We get an excellent line that shames our own bloodlust: “No animal is a man eater, sir. It’s just hungry.” We get cute-as-cat scenes of a kitten in Vidya’s house and cubs in a jungle. There is a world beyond our own vanities, the film constantly suggests: don’t shame or shun it; understand and accept it.
This is a story of displacement and homelessness, of unfair punishments trying to change fundamental behaviour. It is about environment and identity, stolen lands and manufactured conflicts, callous officials and vulnerable victims. Many characters, including regions and animals, live in no-man’s land. The villagers are torn between the two politicians. The construction of teak plantations for easy profit has deprived the goats, leaving them to choose between starvation and violent death. The officers switch between following their conscience and following orders.
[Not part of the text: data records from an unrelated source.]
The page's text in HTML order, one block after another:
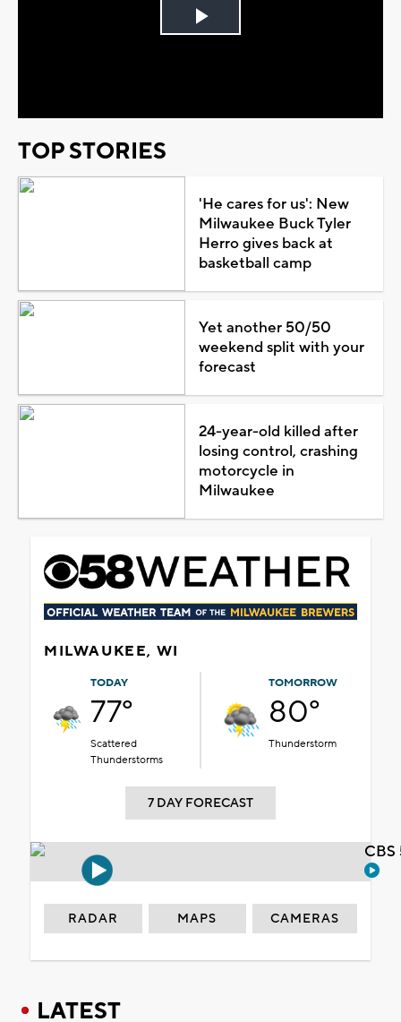
Play
TOP STORIES
'He cares for us': New
Milwaukee Buck Tyler
Herro gives back at
basketball camp
Yet another 50/50
weekend split with your
forecast
24-year-old killed after
losing control, crashing
motorcycle in
Milwaukee
MILWAUKEE, WI
TODAY
77°
Scattered
Thunderstorms
TOMORROW
80°
Thunderstorm
7 DAY FORECAST
RADAR MAPS CAMERAS
LATEST
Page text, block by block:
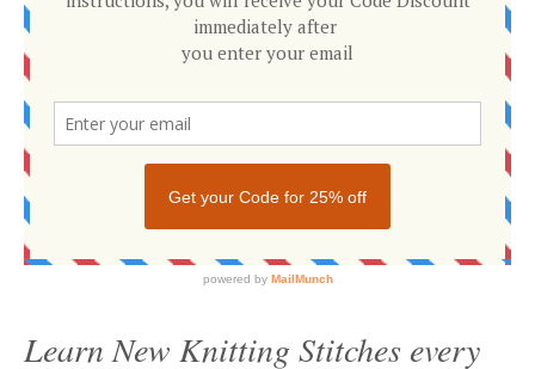
Learn New Knitting Stitches every
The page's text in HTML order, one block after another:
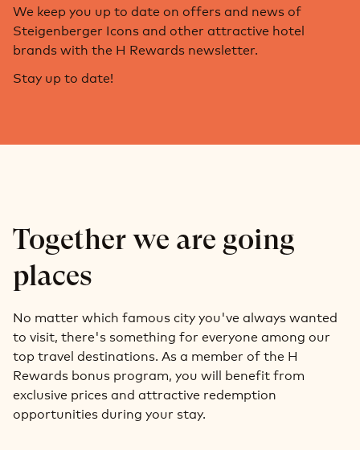
We keep you up to date on offers and news of
Steigenberger Icons and other attractive hotel
brands with the H Rewards newsletter.
Stay up to date!
Together we are going
places
No matter which famous city you've always wanted
to visit, there's something for everyone among our
top travel destinations. As a member of the H
Rewards bonus program, you will benefit from
exclusive prices and attractive redemption
opportunities during your stay.
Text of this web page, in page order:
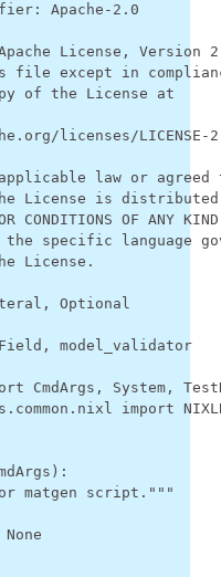
Apache-2.0
License,
file except in
of the License at
licenses/LICENSE-
law or
License is distributed
OR CONDITIONS OF
specific language
License.
, Optional
Field , model_validator
CmdArgs , System ,
import
):
matgen script."""
None
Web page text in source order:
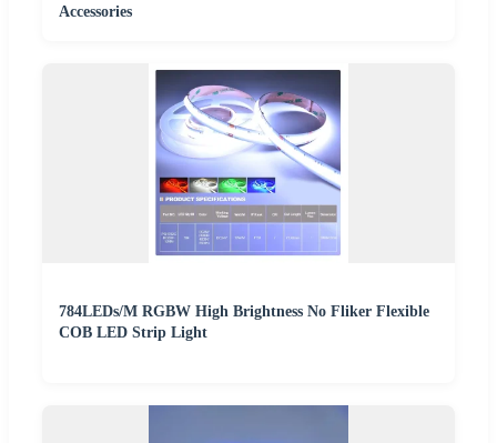
Accessories
784LEDs/M RGBW High Brightness No Fliker Flexible
COB LED Strip Light
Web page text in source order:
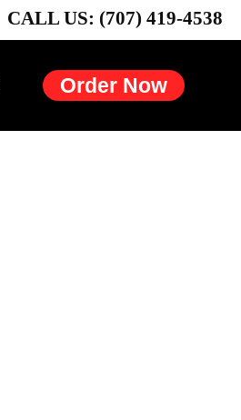
CALL US: (707) 419-4538
Order Now
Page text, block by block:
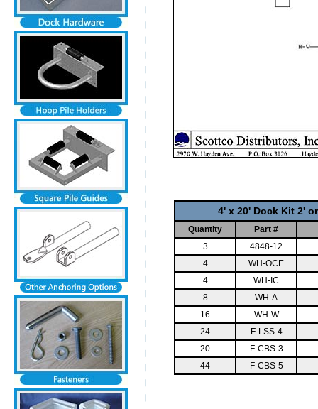
4' x 20' Dock Kit 2'
Quantity
Part #
3
4848-12
4
WH-OCE
4
WH-IC
8
WH-A
16
WH-W
24
F-LSS-4
20
F-CBS-3
44
F-CBS-5
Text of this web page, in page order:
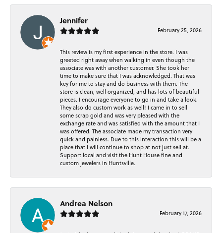
Jennifer
February 25, 2026
This review is my first experience in the store. I was
greeted right away when walking in even though the
associate was with another customer. She took her
time to make sure that I was acknowledged. That was
key for me to stay and do business with them. The
store is clean, well organized, and has lots of beautiful
pieces. I encourage everyone to go in and take a look.
They also do custom work as well! I came in to sell
some scrap gold and was very pleased with the
exchange rate and was satisfied with the amount that I
was offered. The associate made my transaction very
quick and painless. Due to this interaction this will be a
place that I will continue to shop at not just sell at.
Support local and visit the Hunt House fine and
custom jewelers in Huntsville.
Andrea Nelson
February 17, 2026
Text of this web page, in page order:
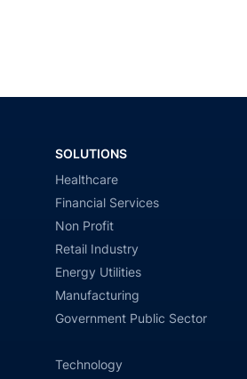
SOLUTIONS
Healthcare
Financial Services
Non Profit
Retail Industry
Energy Utilities
Manufacturing
Government Public Sector
Technology
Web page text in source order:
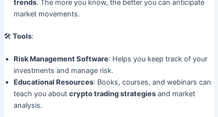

Unlike many films contemplating the relationship between people and wildlife, often set around a forest, Sherni doesn’t leap with feral intensity.
It is, in sharp contrast, an understated piece – sometimes a bit too quiet – whose subversions extend to the level of performances. Raaz plays an atypical ‘serious’ role, which has no shades of absurdist humour or whimsical everyman, and he’s earnest enough to make us care for his cause.
Ditto Balan’s Vidya, a controlled minimalist performance that eschews her traditional forte: pleasing tenderness and fierce intensity. Here she seems to be doing so little – there are no grand declarations or gestures. It’s simply one tiring day after the other – a dozen defeats burying a tiny triumph.
It’s also a credible portrayal of gradual disenchantment – from family, higher-ups, institutions – to finally find her niche, whose preservation will (hopefully) not destroy her. Because in man-made jungles, both carnivorous animals and conscientious humans are on the verge of extinction.